Supplied material:
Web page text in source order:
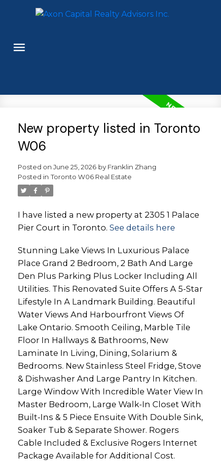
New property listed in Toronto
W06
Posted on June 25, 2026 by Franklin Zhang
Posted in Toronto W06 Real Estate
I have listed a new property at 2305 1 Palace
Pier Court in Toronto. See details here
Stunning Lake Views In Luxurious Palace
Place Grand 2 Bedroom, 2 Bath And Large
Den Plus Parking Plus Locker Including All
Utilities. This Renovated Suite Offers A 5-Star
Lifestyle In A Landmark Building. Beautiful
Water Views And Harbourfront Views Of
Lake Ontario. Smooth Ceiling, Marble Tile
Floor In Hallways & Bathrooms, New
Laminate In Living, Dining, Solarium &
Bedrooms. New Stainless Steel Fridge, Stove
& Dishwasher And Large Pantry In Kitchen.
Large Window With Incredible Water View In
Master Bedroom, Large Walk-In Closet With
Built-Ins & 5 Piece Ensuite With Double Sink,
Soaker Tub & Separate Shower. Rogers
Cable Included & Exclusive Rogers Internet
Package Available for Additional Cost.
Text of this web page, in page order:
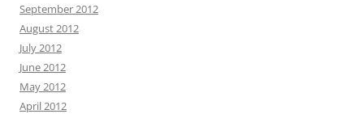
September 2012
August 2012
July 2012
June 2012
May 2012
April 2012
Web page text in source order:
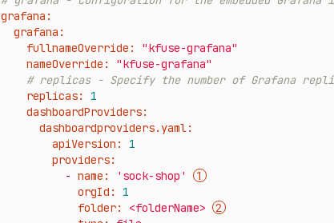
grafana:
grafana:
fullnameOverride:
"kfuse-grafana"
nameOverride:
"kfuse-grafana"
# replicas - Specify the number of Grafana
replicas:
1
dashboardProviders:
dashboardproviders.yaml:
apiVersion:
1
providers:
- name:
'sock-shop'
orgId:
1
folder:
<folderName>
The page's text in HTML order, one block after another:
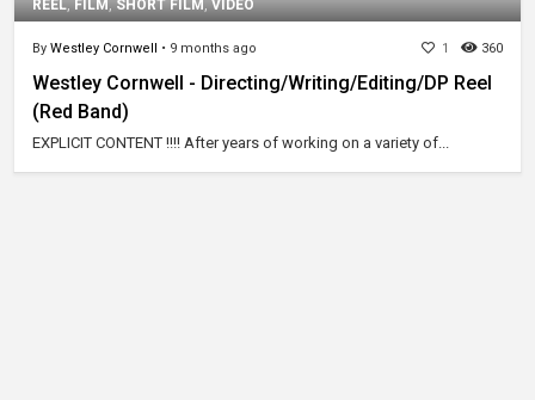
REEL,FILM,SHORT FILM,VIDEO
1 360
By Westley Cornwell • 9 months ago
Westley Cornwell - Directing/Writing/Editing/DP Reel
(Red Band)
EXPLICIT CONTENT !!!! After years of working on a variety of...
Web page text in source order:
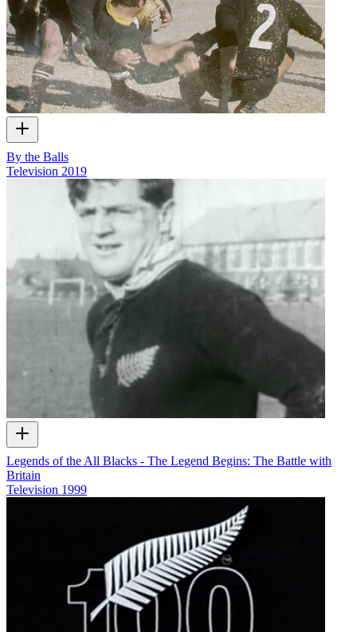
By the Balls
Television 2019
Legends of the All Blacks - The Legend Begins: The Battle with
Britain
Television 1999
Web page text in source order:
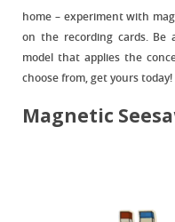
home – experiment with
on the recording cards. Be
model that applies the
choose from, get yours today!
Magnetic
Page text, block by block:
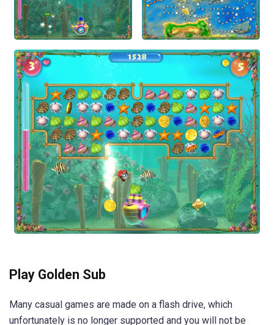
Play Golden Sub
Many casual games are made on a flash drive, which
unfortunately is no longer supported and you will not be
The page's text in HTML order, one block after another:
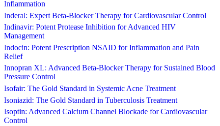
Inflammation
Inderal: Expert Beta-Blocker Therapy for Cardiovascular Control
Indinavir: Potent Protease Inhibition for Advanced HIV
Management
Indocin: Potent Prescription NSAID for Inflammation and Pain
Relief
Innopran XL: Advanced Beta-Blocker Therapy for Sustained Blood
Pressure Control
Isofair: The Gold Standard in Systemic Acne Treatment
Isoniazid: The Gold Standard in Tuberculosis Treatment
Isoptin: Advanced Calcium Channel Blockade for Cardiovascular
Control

Description of the task:
Exactly retype each record above, dropping images.

Result for this exercise:
Web page text in source order:
New property listed in Toronto
W06
Posted on June 25, 2026 by Franklin Zhang
Posted in Toronto W06 Real Estate
I have listed a new property at 2305 1 Palace
Pier Court in Toronto. See details here
Stunning Lake Views In Luxurious Palace
Place Grand 2 Bedroom, 2 Bath And Large
Den Plus Parking Plus Locker Including All
Utilities. This Renovated Suite Offers A 5-Star
Lifestyle In A Landmark Building. Beautiful
Water Views And Harbourfront Views Of
Lake Ontario. Smooth Ceiling, Marble Tile
Floor In Hallways & Bathrooms, New
Laminate In Living, Dining, Solarium &
Bedrooms. New Stainless Steel Fridge, Stove
& Dishwasher And Large Pantry In Kitchen.
Large Window With Incredible Water View In
Master Bedroom, Large Walk-In Closet With
Built-Ins & 5 Piece Ensuite With Double Sink,
Soaker Tub & Separate Shower. Rogers
Cable Included & Exclusive Rogers Internet
Package Available for Additional Cost.
Text of this web page, in page order:
September 2012
August 2012
July 2012
June 2012
May 2012
April 2012
Web page text in source order:
grafana:
grafana:
fullnameOverride:
"kfuse-grafana"
nameOverride:
"kfuse-grafana"
# replicas - Specify the number of Grafana
replicas:
1
dashboardProviders:
dashboardproviders.yaml:
apiVersion:
1
providers:
- name:
'sock-shop'
orgId:
1
folder:
<folderName>
The page's text in HTML order, one block after another:
REEL,FILM,SHORT FILM,VIDEO
1 360
By Westley Cornwell • 9 months ago
Westley Cornwell - Directing/Writing/Editing/DP Reel
(Red Band)
EXPLICIT CONTENT !!!! After years of working on a variety of...
Web page text in source order:
By the Balls
Television 2019
Legends of the All Blacks - The Legend Begins: The Battle with
Britain
Television 1999
Web page text in source order:
home – experiment with
on the recording cards. Be
model that applies the
choose from, get yours today!
Magnetic
Page text, block by block:
Play Golden Sub
Many casual games are made on a flash drive, which
unfortunately is no longer supported and you will not be
The page's text in HTML order, one block after another:
Inflammation
Inderal: Expert Beta-Blocker Therapy for Cardiovascular Control
Indinavir: Potent Protease Inhibition for Advanced HIV
Management
Indocin: Potent Prescription NSAID for Inflammation and Pain
Relief
Innopran XL: Advanced Beta-Blocker Therapy for Sustained Blood
Pressure Control
Isofair: The Gold Standard in Systemic Acne Treatment
Isoniazid: The Gold Standard in Tuberculosis Treatment
Isoptin: Advanced Calcium Channel Blockade for Cardiovascular
Control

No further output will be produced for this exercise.